The ITV web was thrown into disarray Friday, when the Office of Fair Trading rejected its new centralized system for commissioning programming as anti-competitive.
Independent TV producers welcomed the OFT’s decision as a major step forward for their business. But ITV bosses warned it would drive program prices down and create instability in ITV.
The OFT ruled that ITV’s proposed commissioning policy gave preferential treatment to ITV production companies over indies; OFT insisted on two major changes to favor indies.
It said indies, like ITV producers, must be allowed to enter contracts directly with the new ITV Network Center, which officially opened for business Dec. 1. Previously, indies were obliged to form partnerships with regional ITV companies to get their shows onto the network.
Early last week, ITV modified its position to allow indies direct access to the Center, but was still insisting that the contract itself would have to be struck with an ITV company (Daily Variety, Dec. 3).
The OFT also ruled that if ITV commissions a program from an indie or an ITV production company, it will be allowed to acquire only U.K. transmission rights, and then only for a maximum of five years with an option for an extra two years.

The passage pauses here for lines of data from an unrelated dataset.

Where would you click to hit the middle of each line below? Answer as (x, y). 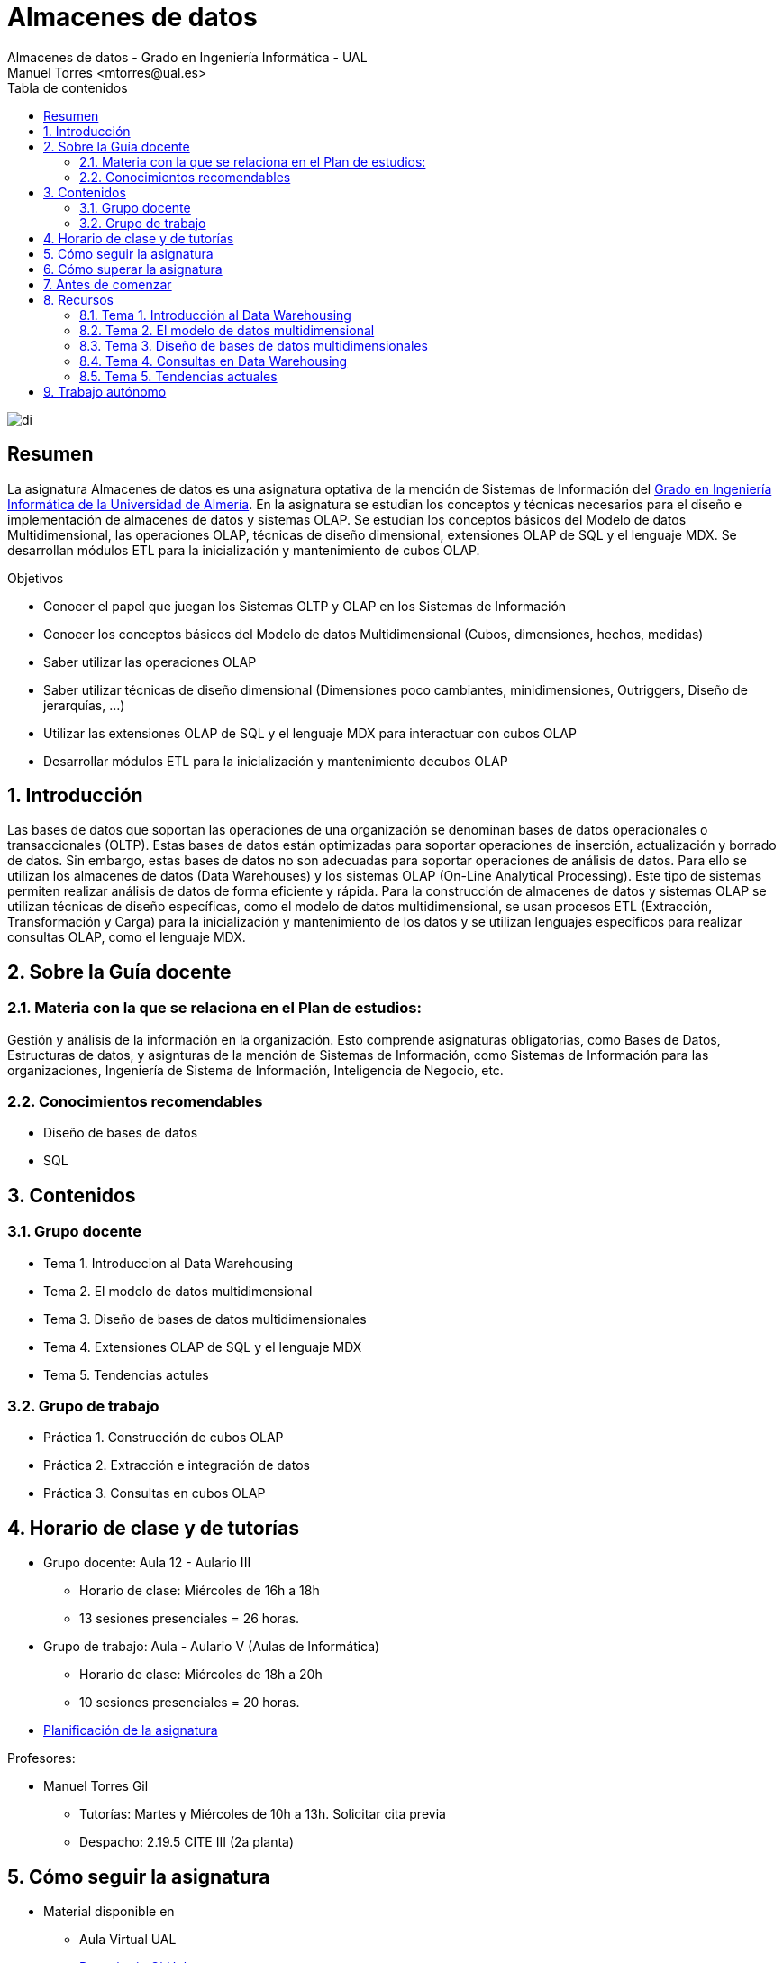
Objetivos (36, 578)
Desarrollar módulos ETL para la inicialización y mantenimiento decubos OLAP (276, 761)
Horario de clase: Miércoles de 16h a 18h (200, 1591)
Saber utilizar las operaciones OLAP (150, 662)
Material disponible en (109, 1912)
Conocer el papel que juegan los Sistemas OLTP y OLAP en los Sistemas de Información (305, 606)
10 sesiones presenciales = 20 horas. (190, 1703)
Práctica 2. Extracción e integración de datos (177, 1465)
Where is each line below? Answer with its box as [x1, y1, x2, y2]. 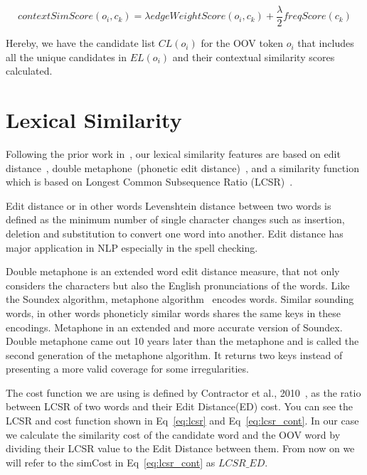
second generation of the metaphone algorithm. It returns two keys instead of [6, 347, 343, 362]
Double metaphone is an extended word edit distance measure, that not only [6, 264, 340, 279]
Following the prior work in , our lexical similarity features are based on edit [6, 146, 341, 161]
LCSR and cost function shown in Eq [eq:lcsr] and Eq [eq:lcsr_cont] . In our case [6, 413, 359, 428]
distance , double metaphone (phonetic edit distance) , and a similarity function [6, 160, 359, 175]
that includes [297, 36, 354, 50]
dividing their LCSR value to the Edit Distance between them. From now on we [6, 441, 355, 456]
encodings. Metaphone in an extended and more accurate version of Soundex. [6, 319, 343, 334]
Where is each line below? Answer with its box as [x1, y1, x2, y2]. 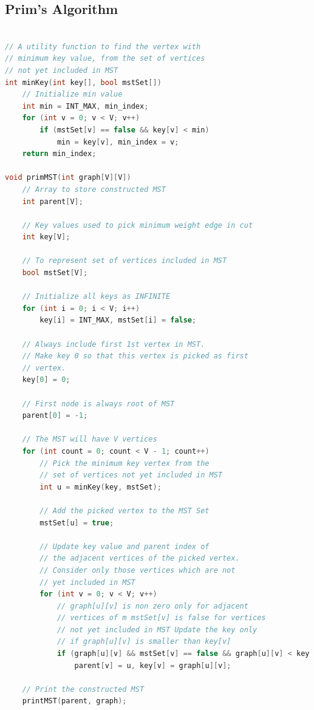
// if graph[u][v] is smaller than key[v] [56, 637, 231, 646]
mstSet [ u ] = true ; [39, 518, 114, 527]
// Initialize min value [22, 90, 123, 99]
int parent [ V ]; [22, 197, 83, 206]
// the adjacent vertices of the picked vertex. [39, 554, 240, 563]
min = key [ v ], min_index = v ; [56, 137, 179, 146]
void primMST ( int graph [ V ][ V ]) [5, 173, 131, 182]
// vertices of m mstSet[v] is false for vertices [56, 613, 266, 623]
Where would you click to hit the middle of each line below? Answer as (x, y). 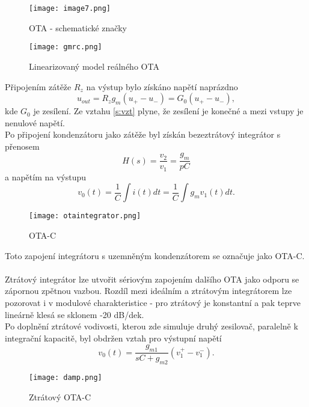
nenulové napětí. (35, 122)
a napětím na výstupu (46, 176)
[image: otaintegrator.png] (85, 216)
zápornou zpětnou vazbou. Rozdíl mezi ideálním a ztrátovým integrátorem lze (148, 291)
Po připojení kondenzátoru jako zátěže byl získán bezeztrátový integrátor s (143, 134)
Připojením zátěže (38, 86)
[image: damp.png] (66, 377)
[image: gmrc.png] (66, 47)
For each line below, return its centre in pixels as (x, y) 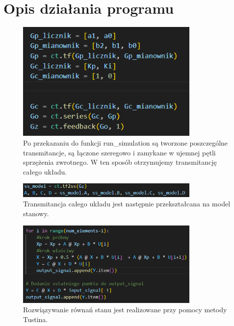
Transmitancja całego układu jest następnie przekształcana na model (127, 204)
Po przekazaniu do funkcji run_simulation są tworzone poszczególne (126, 143)
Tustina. (36, 319)
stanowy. (36, 213)
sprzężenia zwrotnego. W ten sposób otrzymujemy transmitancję (120, 162)
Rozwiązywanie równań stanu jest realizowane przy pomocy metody (125, 310)
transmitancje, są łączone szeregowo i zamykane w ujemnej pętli (119, 152)
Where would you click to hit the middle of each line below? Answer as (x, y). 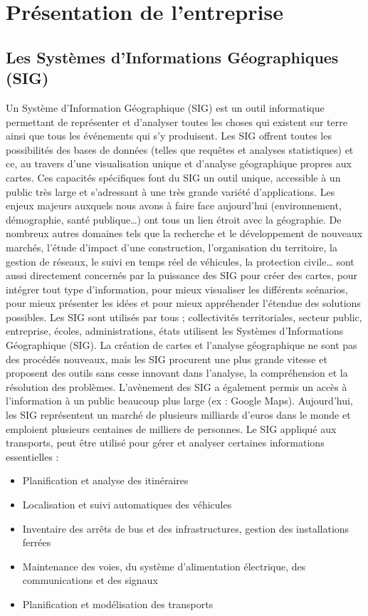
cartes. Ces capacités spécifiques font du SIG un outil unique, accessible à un (173, 177)
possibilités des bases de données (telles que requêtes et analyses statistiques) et (180, 149)
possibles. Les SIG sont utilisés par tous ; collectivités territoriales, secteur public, (184, 317)
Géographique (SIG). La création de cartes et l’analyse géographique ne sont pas (182, 345)
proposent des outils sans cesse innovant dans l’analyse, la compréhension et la (177, 373)
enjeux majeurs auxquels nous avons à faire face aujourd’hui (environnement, (174, 205)
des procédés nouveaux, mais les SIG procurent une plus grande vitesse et (167, 359)
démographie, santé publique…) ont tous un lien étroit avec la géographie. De (174, 219)

ITV was proposing a standard contract of 10 years with a further five-year option.
Opinion varies wildly about the real long-term significance of the changes. Per John Woodward, chief executive of the indies’ trade body PACT, “Basically, this means money comes out of the ITV shareholders’ pockets and into the pockets of the independent producers.”
But Andrew Quinn, ITV Network Center’s chief executive, predicted that indies would lose out because ITV would no longer be offering 100% financing for programs, leaving producers to raise the deficit either from the almost non-existent secondary market, or from international deals.
“The effect of this is to push production back to the ITV companies,” Dyke said.